3. L'administration peut, indépendamment d'autres motifs de rejet tels que la menace pour l'ordre public, refuser la délivrance d'un visa, qu'il soit de court ou de long séjour, en cas de risque avéré de détournement de son objet, lorsqu'elle établit que le motif indiqué dans la demande ne correspond manifestement pas à la finalité réelle du séjour de l'étranger en France. Elle peut à ce titre opposer un refus à une demande de visa de court séjour en se fondant sur l'existence d'un risque avéré de détournement du visa à des fins migratoires.

4. Il ressort des pièces du dossier que M. C a sollicité de l'autorité consulaire française à Beyrouth (Liban) la délivrance d'un visa de court séjour afin de rendre visite, en France, à sa mère ainsi qu'à ses trois sœurs. Sont produits des billets d'avion pour un voyage du 16 septembre au 7 octobre 2023, une attestation d'accueil établie par l'une des sœurs du demandeur, validée par le maire de Versailles, une seconde attestation dans laquelle cette même sœur, dont le revenu fiscal de référence pour l'année 2022 s'élève à 60 608 euros, indique qu'elle prendra en charge l'ensemble de ses frais durant son séjour. Il ressort également des pièces du dossier que M. C exerce depuis quatre années son activité professionnelle pour le compte des restaurants Janet Saidnaya à Damas en qualité de chef de cuisine. Par ailleurs, M. C dispose d'un solde créditeur de 5 300 320 livres syriennes au sein de la banque Bemo Saudi Fransi. Enfin, l'épouse de M. C et leurs deux enfants mineurs, E C et A C nés les 16 juillet 2007 et 22 janvier 2009, résident à Damas, les enfants y étant scolarisés au sein du Lycée Hassan Serieh. Ainsi, M. C dispose de fortes attaches personnelles et familiales dans son pays d'origine.

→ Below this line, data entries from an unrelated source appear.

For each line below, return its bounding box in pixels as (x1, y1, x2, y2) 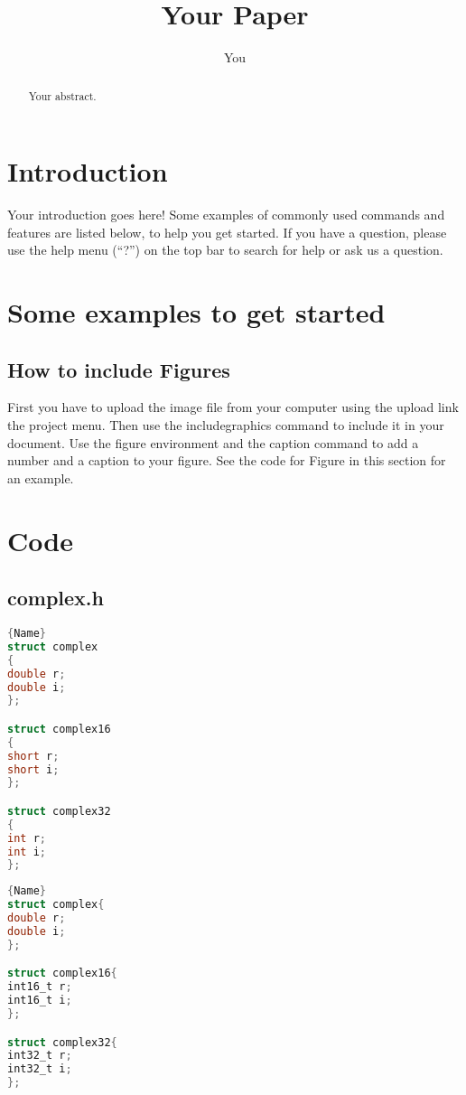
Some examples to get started (7, 294, 386, 331)
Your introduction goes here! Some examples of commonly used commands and (7, 205, 445, 224)
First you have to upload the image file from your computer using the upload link (7, 398, 459, 416)
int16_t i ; (7, 994, 72, 1007)
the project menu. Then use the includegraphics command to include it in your (7, 416, 444, 435)
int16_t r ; (7, 980, 72, 994)
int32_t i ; (7, 1062, 72, 1076)
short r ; (7, 749, 60, 763)
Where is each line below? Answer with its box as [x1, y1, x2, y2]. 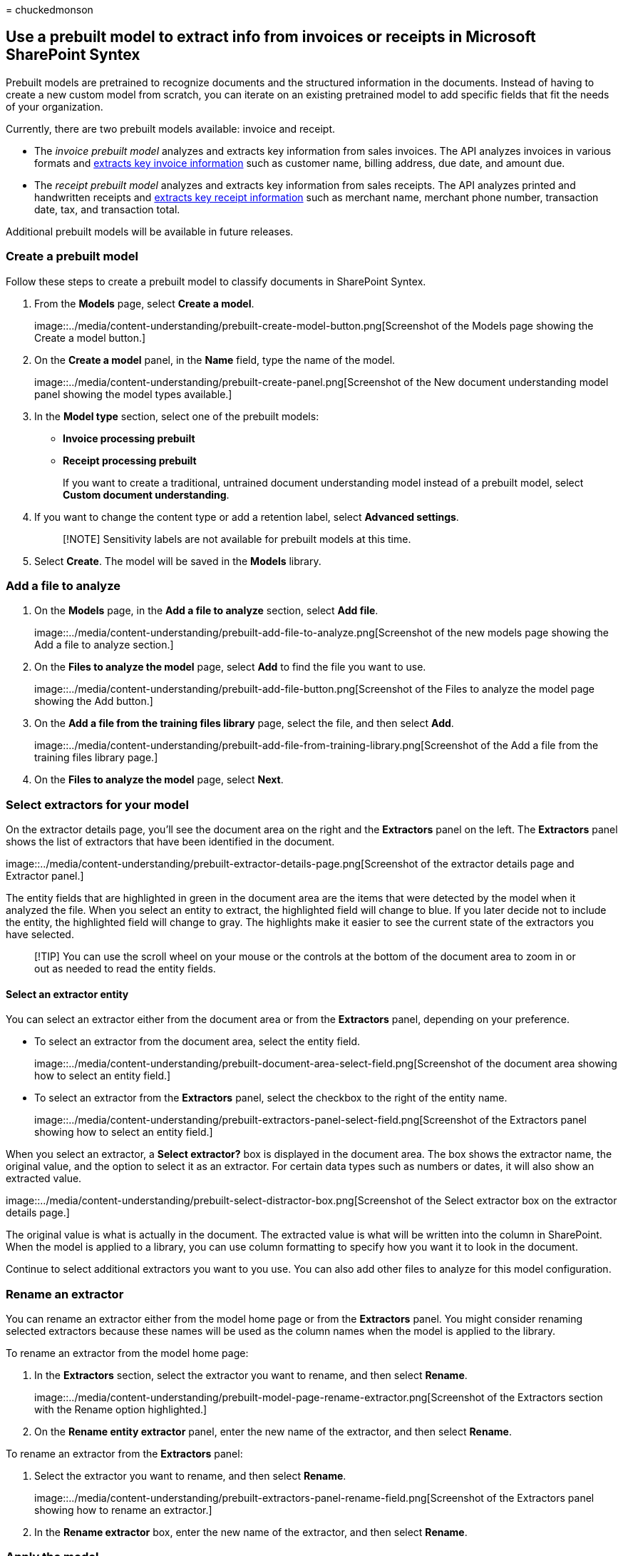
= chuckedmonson [6, 4, 93, 16]
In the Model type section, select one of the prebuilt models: [34, 410, 319, 422]
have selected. [6, 928, 74, 941]
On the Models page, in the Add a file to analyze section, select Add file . [34, 604, 379, 617]
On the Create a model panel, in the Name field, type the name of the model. [34, 353, 396, 366]
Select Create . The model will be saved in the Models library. [34, 554, 321, 567]
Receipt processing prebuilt [63, 454, 197, 467]
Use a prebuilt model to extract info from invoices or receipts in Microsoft [6, 28, 536, 46]
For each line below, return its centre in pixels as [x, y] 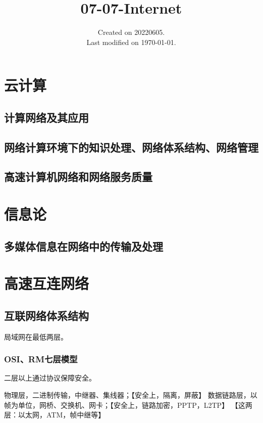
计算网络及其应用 [46, 117]
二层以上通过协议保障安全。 [50, 378]
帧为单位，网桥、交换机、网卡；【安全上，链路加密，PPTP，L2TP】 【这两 [128, 405]
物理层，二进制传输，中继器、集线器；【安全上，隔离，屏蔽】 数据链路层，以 [131, 394]
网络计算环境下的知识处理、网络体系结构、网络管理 [131, 147]
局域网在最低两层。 [36, 336]
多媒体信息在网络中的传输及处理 [84, 246]
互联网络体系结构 [46, 315]
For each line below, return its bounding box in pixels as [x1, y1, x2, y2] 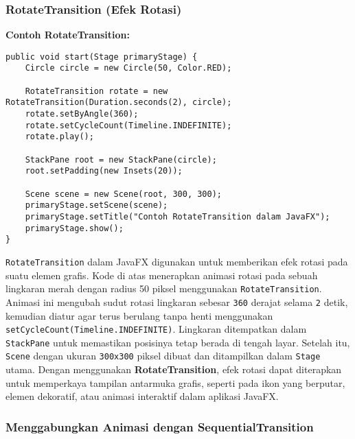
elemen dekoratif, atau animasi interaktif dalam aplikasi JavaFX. [5, 389, 279, 403]
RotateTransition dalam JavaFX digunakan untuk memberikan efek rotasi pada [5, 254, 348, 268]
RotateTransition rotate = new [25, 86, 168, 96]
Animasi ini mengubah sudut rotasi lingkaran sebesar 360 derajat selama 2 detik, [5, 294, 348, 309]
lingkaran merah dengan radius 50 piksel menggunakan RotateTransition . [5, 281, 322, 296]
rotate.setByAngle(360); [25, 109, 139, 119]
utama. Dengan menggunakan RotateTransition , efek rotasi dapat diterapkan [5, 362, 342, 377]
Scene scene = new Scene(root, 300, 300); [25, 189, 222, 199]
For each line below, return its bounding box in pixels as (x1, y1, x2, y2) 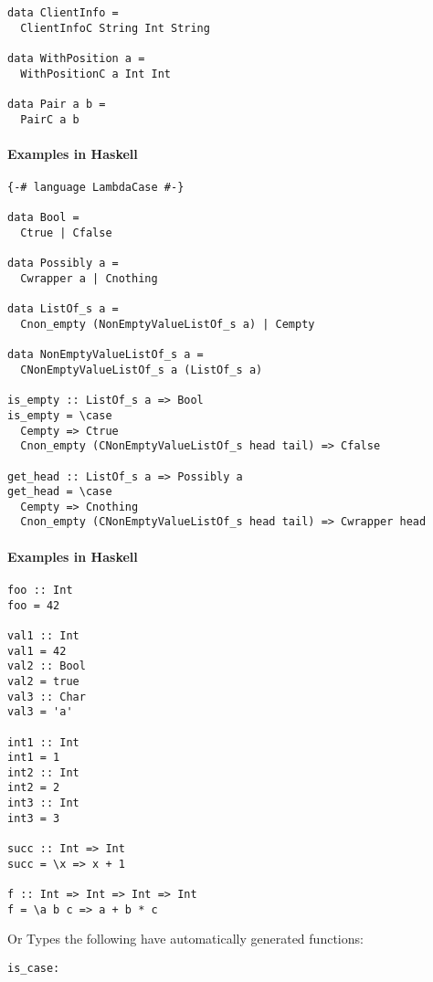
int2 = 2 (7, 781, 60, 795)
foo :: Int (7, 583, 73, 597)
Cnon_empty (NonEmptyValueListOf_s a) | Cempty (20, 317, 315, 331)
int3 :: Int (7, 797, 79, 810)
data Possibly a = (7, 257, 119, 270)
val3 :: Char (7, 690, 86, 703)
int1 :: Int (7, 735, 79, 749)
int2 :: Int (7, 766, 79, 779)
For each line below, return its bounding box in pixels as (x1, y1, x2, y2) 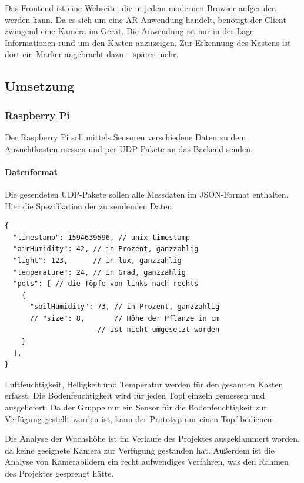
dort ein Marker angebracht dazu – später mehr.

Par suite, eu égard aux garanties de retour suffisantes ainsi justifiées, les requérants sont fondés à soutenir que le sous-directeur des visas, en estimant qu'il existe un risque avéré de détournement de l'objet du visa sollicité, a entaché sa décision d'une erreur manifeste d'appréciation en refusant de délivrer à M. C le visa de court séjour qu'il a sollicité au motif qu'il existerait un risque de détournement de son objet à des fins migratoires.

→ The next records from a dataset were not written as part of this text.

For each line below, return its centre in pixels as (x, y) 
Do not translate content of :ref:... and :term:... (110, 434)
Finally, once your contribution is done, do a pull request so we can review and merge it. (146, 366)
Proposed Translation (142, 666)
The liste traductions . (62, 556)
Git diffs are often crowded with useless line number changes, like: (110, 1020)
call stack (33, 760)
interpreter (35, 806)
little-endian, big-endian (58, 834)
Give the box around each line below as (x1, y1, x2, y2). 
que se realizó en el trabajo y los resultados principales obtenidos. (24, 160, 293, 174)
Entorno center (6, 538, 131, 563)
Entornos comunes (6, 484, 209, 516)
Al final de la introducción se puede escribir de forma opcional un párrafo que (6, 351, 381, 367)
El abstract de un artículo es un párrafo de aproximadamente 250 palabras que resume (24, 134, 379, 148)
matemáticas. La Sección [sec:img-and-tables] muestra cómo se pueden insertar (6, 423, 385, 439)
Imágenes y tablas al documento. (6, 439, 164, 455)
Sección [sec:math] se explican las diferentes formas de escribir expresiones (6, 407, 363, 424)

5. Il résulte de ce qui précède que M. C et Mme C épouse F sont fondés à demander l'annulation de la décision attaquée.

Sur les conclusions à fin d'injonction :

6. Eu égard au motif d'annulation qu'il retient, l'exécution du présent jugement implique nécessairement qu'un visa de court séjour soit délivré à M. C. Il y a lieu, par suite, d'enjoindre au ministre d'Etat, ministre de l'intérieur, de faire délivrer à M. C ce visa dans le délai de deux mois à compter de la notification du présent jugement.

Sur les frais liés au litige :

7. Dans les circonstances de l'espèce, il y a lieu de mettre à la charge de l'Etat une somme de 1 200 euros (mille deux cents euros) au titre des frais exposés par M. C et Mme C épouse F et non compris dans les dépens.

D É C I D E :

Article 1er : La décision du sous-directeur des visas du 26 octobre 2023 est annulée.

Article 2 : Il est enjoint au ministre d'Etat, ministre de l'intérieur, de faire délivrer un visa d'entrée et de court séjour à M. C dans un délai de deux mois à compter de la notification du présent jugement.

Article 3 : L'Etat versera à M. C et Mme C épouse F la somme globale de 1 200 euros (mille deux cents euros) au titre de l'article L. 761-1 du code de justice administrative.

Article 4 : Le présent jugement sera notifié à M. D C, à Mme B C épouse F et au ministre d'Etat, ministre de l'intérieur.

Délibéré après l'audience du 5 mai 2025, à laquelle siégeaient :

Mme Claire Chauvet, présidente,

Mme Françoise Guillemin, première conseillère,

M. Emmanuel Bernard, conseiller.

Rendu public par mise à disposition au greffe le 26 mai 2025.

La présidente-rapporteure,

Claire Chauvet

L'assesseur la plus ancienne

dans l'ordre du tableau,

Françoise Guillemin

La greffière,

Anne Voisin

La République mande et ordonne au ministre d'Etat, ministre de l'intérieur, en ce qui le concerne ou à tous commissaires de justice à ce requis en ce qui concerne les voies de droit commun contre les parties privées, de pourvoir à l'exécution de la présente décision.